Once the pictures have been excluded, set down each remaining entry word for word.

____________________

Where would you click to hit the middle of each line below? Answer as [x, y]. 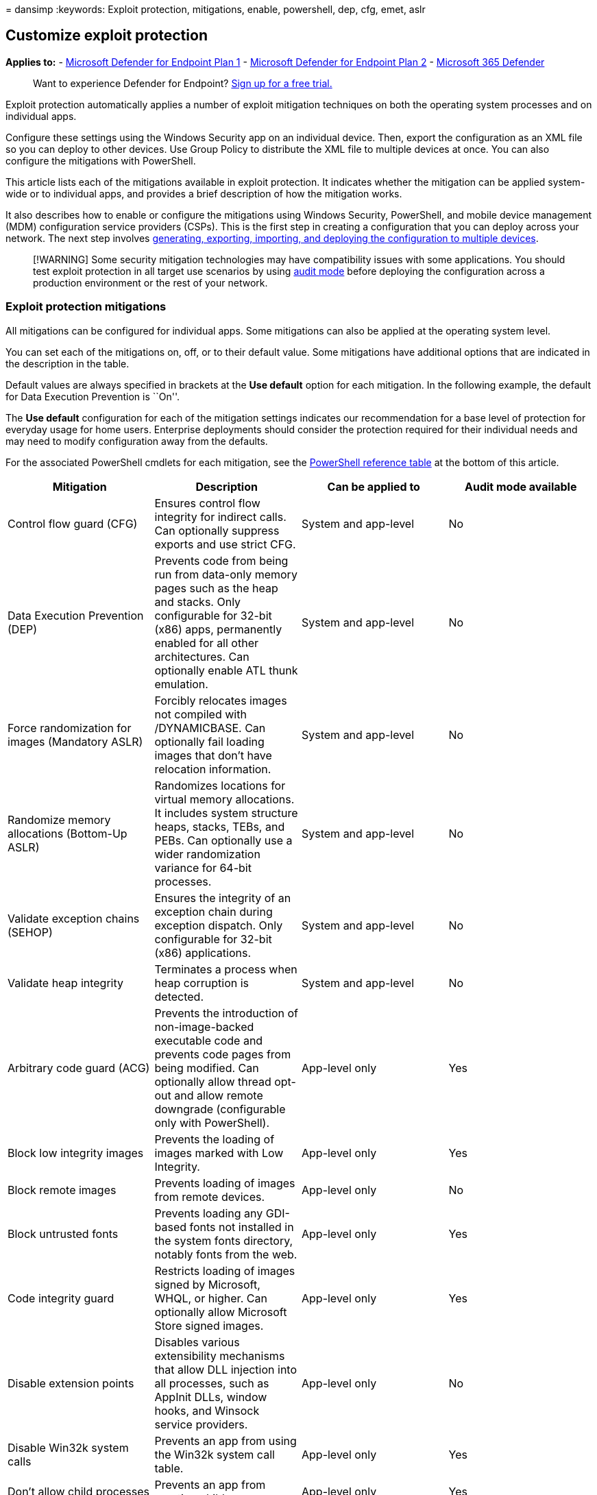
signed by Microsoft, [207, 1284]
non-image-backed [204, 1026]
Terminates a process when [226, 969]
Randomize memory [59, 819]
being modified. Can [207, 1068]
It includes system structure [226, 813]
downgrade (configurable [220, 1109]
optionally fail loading [209, 741]

____________________

→ **Exercise result**
Where would you click to hit the middle of each line below? Answer as [x, y]. 
signed by Microsoft, [207, 1284]
non-image-backed [204, 1026]
Terminates a process when [226, 969]
Randomize memory [59, 819]
being modified. Can [207, 1068]
It includes system structure [226, 813]
downgrade (configurable [220, 1109]
optionally fail loading [209, 741]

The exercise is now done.